Where does the string "size" appear in the records? Copy each line that holds it.

== Segment start ==

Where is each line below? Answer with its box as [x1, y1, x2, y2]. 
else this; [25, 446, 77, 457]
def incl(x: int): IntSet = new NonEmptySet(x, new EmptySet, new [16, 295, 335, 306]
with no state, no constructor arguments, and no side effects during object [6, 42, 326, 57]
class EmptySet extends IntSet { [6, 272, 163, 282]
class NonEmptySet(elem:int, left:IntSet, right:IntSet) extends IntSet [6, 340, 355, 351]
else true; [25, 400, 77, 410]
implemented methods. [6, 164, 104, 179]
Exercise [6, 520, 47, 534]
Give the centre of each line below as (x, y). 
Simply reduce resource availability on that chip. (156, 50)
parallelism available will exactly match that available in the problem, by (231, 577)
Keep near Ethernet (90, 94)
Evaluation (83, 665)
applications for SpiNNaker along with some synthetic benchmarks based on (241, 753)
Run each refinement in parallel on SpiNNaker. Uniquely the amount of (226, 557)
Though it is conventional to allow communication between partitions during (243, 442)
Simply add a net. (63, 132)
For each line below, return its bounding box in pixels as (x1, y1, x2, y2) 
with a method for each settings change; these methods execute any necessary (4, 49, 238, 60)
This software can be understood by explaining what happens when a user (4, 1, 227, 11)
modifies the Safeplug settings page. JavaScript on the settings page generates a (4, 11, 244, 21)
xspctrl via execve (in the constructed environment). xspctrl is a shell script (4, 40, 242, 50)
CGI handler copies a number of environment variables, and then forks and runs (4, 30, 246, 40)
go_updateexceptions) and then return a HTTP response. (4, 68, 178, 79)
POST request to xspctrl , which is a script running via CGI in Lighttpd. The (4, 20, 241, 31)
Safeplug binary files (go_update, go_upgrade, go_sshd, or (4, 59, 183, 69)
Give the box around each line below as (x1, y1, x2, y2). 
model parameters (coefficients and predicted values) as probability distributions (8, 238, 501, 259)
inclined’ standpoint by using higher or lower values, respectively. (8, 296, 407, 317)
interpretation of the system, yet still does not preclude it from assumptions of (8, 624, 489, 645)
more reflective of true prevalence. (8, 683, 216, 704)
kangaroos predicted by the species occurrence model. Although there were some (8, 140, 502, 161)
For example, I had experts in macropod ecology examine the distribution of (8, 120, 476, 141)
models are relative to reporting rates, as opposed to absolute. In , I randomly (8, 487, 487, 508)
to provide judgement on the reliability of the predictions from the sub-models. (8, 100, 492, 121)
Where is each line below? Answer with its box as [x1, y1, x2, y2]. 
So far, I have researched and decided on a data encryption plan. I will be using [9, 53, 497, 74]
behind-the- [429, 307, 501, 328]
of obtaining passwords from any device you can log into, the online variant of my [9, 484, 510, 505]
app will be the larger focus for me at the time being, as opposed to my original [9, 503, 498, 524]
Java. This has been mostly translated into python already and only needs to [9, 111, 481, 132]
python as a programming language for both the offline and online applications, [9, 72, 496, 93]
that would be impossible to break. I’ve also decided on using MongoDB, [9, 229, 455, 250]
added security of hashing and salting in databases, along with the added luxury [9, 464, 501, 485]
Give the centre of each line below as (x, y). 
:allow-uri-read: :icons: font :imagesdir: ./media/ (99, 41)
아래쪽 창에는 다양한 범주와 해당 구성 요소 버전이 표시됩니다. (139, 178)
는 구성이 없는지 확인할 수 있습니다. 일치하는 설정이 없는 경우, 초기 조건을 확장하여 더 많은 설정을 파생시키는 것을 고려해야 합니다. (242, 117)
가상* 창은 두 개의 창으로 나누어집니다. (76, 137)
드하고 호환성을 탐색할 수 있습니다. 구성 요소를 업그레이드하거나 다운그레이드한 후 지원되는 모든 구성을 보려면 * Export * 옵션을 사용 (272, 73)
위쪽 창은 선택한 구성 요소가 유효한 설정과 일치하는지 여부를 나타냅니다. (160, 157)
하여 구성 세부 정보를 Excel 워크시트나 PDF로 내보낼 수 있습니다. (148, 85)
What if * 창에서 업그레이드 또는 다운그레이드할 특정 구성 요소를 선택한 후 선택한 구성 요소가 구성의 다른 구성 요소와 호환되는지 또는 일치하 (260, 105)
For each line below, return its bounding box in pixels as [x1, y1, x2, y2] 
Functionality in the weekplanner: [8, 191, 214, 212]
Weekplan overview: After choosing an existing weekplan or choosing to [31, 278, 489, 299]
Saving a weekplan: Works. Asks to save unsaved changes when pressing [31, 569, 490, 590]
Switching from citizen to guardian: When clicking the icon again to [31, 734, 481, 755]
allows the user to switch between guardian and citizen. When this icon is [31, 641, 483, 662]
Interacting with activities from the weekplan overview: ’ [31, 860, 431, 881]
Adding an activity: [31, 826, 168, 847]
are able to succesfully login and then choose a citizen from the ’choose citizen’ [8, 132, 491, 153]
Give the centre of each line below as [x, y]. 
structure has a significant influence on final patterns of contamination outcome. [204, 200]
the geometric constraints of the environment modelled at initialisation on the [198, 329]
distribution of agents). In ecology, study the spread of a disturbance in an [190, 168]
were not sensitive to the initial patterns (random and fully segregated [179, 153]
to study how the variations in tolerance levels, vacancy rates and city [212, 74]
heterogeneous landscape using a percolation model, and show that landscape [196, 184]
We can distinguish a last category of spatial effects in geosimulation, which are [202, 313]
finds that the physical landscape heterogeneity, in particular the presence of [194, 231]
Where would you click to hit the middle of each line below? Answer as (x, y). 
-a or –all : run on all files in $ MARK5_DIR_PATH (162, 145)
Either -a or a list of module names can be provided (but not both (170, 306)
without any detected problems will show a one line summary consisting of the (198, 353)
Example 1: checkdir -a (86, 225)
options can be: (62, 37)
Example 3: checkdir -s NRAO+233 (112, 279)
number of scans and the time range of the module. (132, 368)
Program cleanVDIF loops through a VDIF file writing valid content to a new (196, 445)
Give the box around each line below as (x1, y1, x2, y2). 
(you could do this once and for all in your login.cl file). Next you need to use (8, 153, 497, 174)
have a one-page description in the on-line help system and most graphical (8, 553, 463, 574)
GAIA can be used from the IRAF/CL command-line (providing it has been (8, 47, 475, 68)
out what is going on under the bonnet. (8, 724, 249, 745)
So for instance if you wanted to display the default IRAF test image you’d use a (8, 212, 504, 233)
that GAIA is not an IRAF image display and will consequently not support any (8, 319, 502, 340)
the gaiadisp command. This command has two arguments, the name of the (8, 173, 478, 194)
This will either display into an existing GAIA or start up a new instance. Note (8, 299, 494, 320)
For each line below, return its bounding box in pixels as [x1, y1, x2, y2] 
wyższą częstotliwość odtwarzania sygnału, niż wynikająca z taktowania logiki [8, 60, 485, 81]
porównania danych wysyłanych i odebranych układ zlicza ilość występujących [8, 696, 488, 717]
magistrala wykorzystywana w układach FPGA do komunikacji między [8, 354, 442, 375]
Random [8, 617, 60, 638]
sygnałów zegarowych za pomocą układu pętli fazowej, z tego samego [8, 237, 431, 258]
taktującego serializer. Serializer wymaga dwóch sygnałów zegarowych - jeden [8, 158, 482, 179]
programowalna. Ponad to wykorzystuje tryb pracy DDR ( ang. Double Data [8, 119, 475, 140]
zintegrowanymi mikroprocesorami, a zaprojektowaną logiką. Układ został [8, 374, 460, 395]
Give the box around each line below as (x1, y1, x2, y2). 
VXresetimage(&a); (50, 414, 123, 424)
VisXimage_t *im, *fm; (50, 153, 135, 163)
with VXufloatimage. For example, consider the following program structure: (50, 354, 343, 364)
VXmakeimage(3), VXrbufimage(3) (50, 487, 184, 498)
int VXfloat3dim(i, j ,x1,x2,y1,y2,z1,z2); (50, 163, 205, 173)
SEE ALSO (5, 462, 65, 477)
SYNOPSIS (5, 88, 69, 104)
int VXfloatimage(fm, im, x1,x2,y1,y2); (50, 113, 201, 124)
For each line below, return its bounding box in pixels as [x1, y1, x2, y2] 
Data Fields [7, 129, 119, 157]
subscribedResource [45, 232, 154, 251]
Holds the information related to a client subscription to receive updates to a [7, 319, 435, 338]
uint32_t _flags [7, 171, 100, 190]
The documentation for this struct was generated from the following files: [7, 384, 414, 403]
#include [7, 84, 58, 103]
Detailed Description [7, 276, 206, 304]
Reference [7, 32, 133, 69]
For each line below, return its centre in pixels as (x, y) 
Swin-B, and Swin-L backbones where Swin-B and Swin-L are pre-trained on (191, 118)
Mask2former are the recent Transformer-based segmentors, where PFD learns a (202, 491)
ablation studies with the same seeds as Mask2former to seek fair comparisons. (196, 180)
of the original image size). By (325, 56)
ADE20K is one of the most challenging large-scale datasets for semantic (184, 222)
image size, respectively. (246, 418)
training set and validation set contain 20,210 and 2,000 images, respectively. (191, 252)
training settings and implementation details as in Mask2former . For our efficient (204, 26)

== Segment end ==

:: Your solution ::
of the original image size). By (325, 56)
image size, respectively. (246, 418)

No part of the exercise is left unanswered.